Always on Sunday: Visiting Oakdale Cemetery

Editor’s Note: This story was originally published in March 2013 and updated in December 2017.

It was always on Sunday.

Each week, Sylvia Stoudenmire and her dad went to the waterfront in Wilmington to check on his tugboats moored at the Cape Fear River. Then the two of them went to pick up Mama Fanny, Sylvia’s grandmother.

They brought her home to a house full of grandchildren and ate a Sunday lunch of roast, rice and gravy, potato salad, and collard greens. Then the whole family piled into the car and drove toward 15th Street, to the cemetery called Oakdale.

They went to visit the grave of Mama Fanny’s husband, Sylvia’s grandfather. He was a railroad man taken down by a bad heart at age 32. Mama Fanny sat beside his grave and regaled her six grandchildren with stories of their family.

As they listened, Sylvia and her siblings raked, picked up sticks, and cleaned their grandfather’s headstone before Mama Fanny led them on a tour. They walked through one of the most historic cemeteries in the South, a place reminiscent of an English garden, where camellias bloom as big as a grown man’s fist.

Mama Fanny would point to a dog, a statue of a Confederate soldier, a mausoleum, and a marble angel sitting on a bench near a yaupon tree, and she’d tell stories, colorful tales of Wilmington’s powerful and poor, famous and infamous — all buried under Oakdale’s muscular oaks and ornate sculptures.

Eventually, she’d make her way to the back of the cemetery. Here she’d sift through the cemetery’s huge trash pile for discarded vases and baskets she could use in the flower shop and beauty parlor she ran from her home. Sylvia always helped her.

Sylvia was 8 years old when those Sunday visits started.
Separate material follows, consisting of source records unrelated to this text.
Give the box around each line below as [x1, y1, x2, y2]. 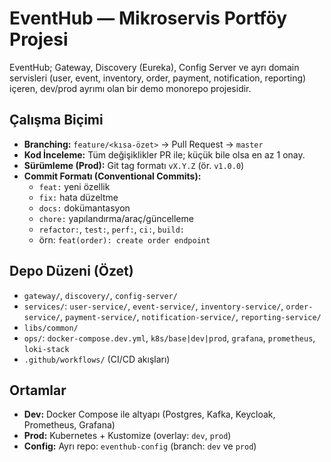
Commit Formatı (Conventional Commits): [23, 170, 202, 182]
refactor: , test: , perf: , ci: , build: [38, 223, 185, 235]
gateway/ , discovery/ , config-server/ [23, 289, 178, 301]
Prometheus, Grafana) [23, 419, 116, 431]
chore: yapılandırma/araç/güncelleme [38, 212, 194, 224]
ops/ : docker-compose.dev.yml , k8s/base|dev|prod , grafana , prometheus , [23, 332, 316, 344]
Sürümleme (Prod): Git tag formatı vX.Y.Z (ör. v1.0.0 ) [23, 159, 245, 171]
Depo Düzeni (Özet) [9, 263, 134, 280]
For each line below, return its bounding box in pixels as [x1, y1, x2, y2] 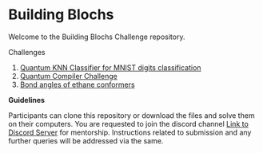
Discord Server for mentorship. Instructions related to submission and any [8, 127, 252, 137]
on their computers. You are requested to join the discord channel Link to [8, 119, 249, 128]
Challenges [8, 47, 46, 57]
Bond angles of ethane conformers [19, 80, 135, 89]
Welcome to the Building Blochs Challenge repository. [8, 32, 185, 41]
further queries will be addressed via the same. [8, 135, 164, 145]
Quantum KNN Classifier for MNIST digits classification [19, 62, 201, 73]
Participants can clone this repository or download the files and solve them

After Mama Fanny died and was buried next to her husband, Sylvia kept going to Oakdale, this time with her four children and her mother and father, and she rounded up more stories of all her kin buried here — 36 relatives.

And Sylvia’s mother made sure to give her daughter a piece of important advice.

“When you come out here, make sure you clean,” she told her daughter. “I don’t want any birds pooping on my headstone.”

“I will, Mama,” Sylvia always said. “I will.”

• • •

Eric Kozen is Oakdale’s superintendent. He knows Sylvia’s story and so many more like hers.

“You develop relationships with these people, and you can set your watch to when they come,” Kozen says. “They tell you stories, bring you cookies, and you become part of their family, their circle.”

For the past decade, Kozen, 49, has presided over the 100 acres at the end of 15th Street. He and his four full-time employees have mowed, pruned and cleaned Oakdale’s every inch.

Kozen met his wife here, and he has used his 31 years in the horticulture business and his work as a site manager at Arlington National Cemetery to polish a gem of a cemetery.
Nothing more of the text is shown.